### [Exercise]
Transcribe these records exactly, dropping every picture.

### [Input]
┄┄┄┄┄┄┄┄┄┄
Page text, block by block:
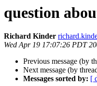
question
Richard Kinder
Wed Apr 19 17:07:26 PDT
Previous message (by
Next message (by
Messages sorted by: [
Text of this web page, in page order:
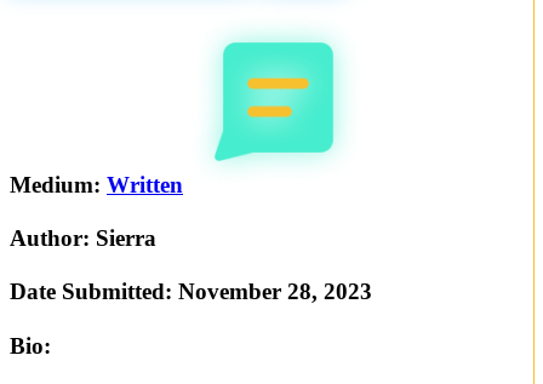
Medium: Written
Author: Sierra
Date Submitted: November 28, 2023
Bio:
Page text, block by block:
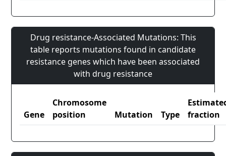
Drug resistance-Associated Mutations: This
table reports mutations found in candidate
resistance genes which have been associated
with drug resistance
Gene
Chromosome
position
Mutation Type
fraction
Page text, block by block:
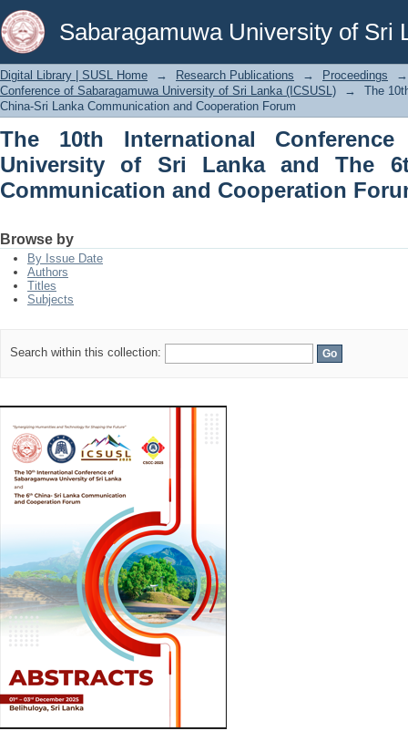
Sabaragamuwa University of Sri
The 10th International Conference
The 6th China-Sri Lanka
Digital Library | SUSL Home → Research Publications → Proceedings
→
Conference of Sabaragamuwa University of Sri Lanka (ICSUSL)
→
The
China-Sri Lanka Communication and Cooperation Forum
The 10th International Conference
University of Sri Lanka and The
Communication and Cooperation
Browse by
By Issue Date
Authors
Titles
Subjects
Search within this collection:
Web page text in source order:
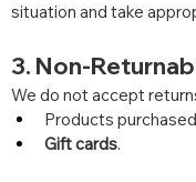
situation and take
3. Non-
We do not accept
Products
Gift cards.
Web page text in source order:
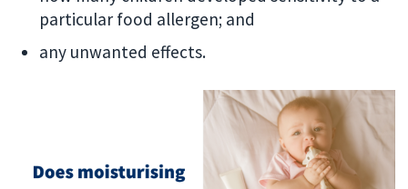
particular food allergen; and
any unwanted effects.
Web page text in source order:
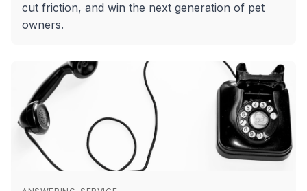
cut friction, and win the next generation of pet
owners.
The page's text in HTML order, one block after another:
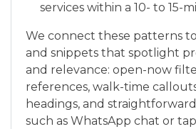
services within a 10- to 15-
We connect these patterns
and snippets that spotlight
and relevance: open-now
references, walk-time
headings, and
such as WhatsApp chat or
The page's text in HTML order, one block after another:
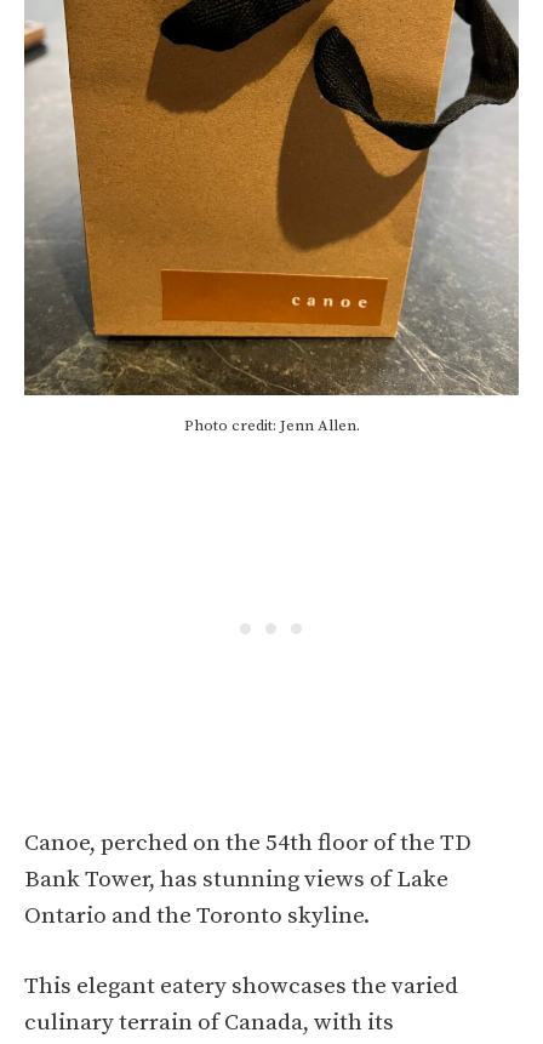
Photo credit: Jenn Allen.
Canoe, perched on the 54th floor of the TD
Bank Tower, has stunning views of Lake
Ontario and the Toronto skyline.
This elegant eatery showcases the varied
culinary terrain of Canada, with its
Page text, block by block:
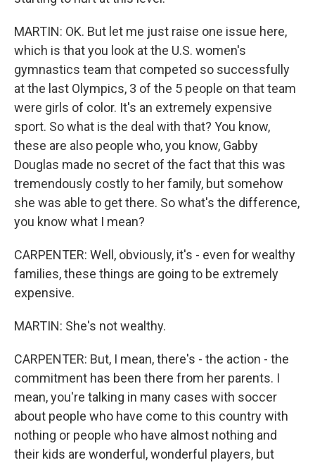
MARTIN: OK. But let me just raise one issue here,
which is that you look at the U.S. women's
gymnastics team that competed so successfully
at the last Olympics, 3 of the 5 people on that team
were girls of color. It's an extremely expensive
sport. So what is the deal with that? You know,
these are also people who, you know, Gabby
Douglas made no secret of the fact that this was
tremendously costly to her family, but somehow
she was able to get there. So what's the difference,
you know what I mean?
CARPENTER: Well, obviously, it's - even for wealthy
families, these things are going to be extremely
expensive.
MARTIN: She's not wealthy.
CARPENTER: But, I mean, there's - the action - the
commitment has been there from her parents. I
mean, you're talking in many cases with soccer
about people who have come to this country with
nothing or people who have almost nothing and
their kids are wonderful, wonderful players, but
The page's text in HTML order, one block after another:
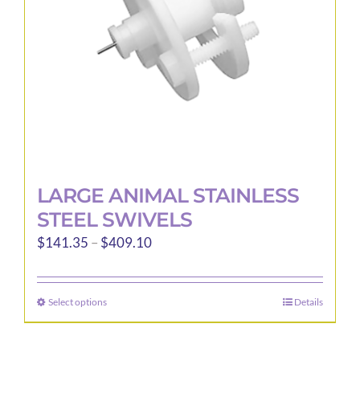
LARGE ANIMAL STAINLESS
STEEL SWIVELS
$141.35 – $409.10Price
$141.35
$409.10
Select optionsThis
product
Details
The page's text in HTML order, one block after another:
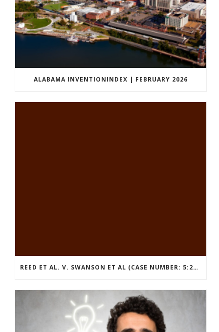
ALABAMA INVENTIONINDEX | FEBRUARY 2026
REED ET AL. V. SWANSON ET AL (CASE NUMBER: 5:2021CV11392)
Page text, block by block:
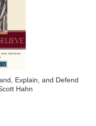
Explain, and Defend
Hahn
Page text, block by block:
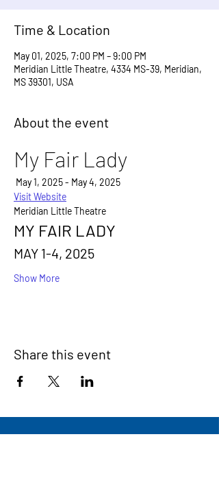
┄┄┄┄┄┄┄┄┄┄
### [Task solution]
Page text, block by block:
question
Richard Kinder
Wed Apr 19 17:07:26 PDT
Previous message (by
Next message (by
Messages sorted by: [
Text of this web page, in page order:
Medium: Written
Author: Sierra
Date Submitted: November 28, 2023
Bio:
Page text, block by block:
Drug resistance-Associated Mutations: This
table reports mutations found in candidate
resistance genes which have been associated
with drug resistance
Gene
Chromosome
position
Mutation Type
fraction
Page text, block by block:
Sabaragamuwa University of Sri
The 10th International Conference
The 6th China-Sri Lanka
Digital Library | SUSL Home → Research Publications → Proceedings
→
Conference of Sabaragamuwa University of Sri Lanka (ICSUSL)
→
The
China-Sri Lanka Communication and Cooperation Forum
The 10th International Conference
University of Sri Lanka and The
Communication and Cooperation
Browse by
By Issue Date
Authors
Titles
Subjects
Search within this collection:
Web page text in source order:
situation and take
3. Non-
We do not accept
Products
Gift cards.
Web page text in source order:
particular food allergen; and
any unwanted effects.
Web page text in source order:
cut friction, and win the next generation of pet
owners.
The page's text in HTML order, one block after another:
services within a 10- to 15-
We connect these patterns
and snippets that spotlight
and relevance: open-now
references, walk-time
headings, and
such as WhatsApp chat or
The page's text in HTML order, one block after another:
Photo credit: Jenn Allen.
Canoe, perched on the 54th floor of the TD
Bank Tower, has stunning views of Lake
Ontario and the Toronto skyline.
This elegant eatery showcases the varied
culinary terrain of Canada, with its
Page text, block by block:
MARTIN: OK. But let me just raise one issue here,
which is that you look at the U.S. women's
gymnastics team that competed so successfully
at the last Olympics, 3 of the 5 people on that team
were girls of color. It's an extremely expensive
sport. So what is the deal with that? You know,
these are also people who, you know, Gabby
Douglas made no secret of the fact that this was
tremendously costly to her family, but somehow
she was able to get there. So what's the difference,
you know what I mean?
CARPENTER: Well, obviously, it's - even for wealthy
families, these things are going to be extremely
expensive.
MARTIN: She's not wealthy.
CARPENTER: But, I mean, there's - the action - the
commitment has been there from her parents. I
mean, you're talking in many cases with soccer
about people who have come to this country with
nothing or people who have almost nothing and
their kids are wonderful, wonderful players, but
The page's text in HTML order, one block after another:
LARGE ANIMAL STAINLESS
STEEL SWIVELS
$141.35 – $409.10Price
$141.35
$409.10
Select optionsThis
product
Details
The page's text in HTML order, one block after another:
ALABAMA INVENTIONINDEX | FEBRUARY 2026
REED ET AL. V. SWANSON ET AL (CASE NUMBER: 5:2021CV11392)
Page text, block by block:
Explain, and Defend
Hahn
Page text, block by block:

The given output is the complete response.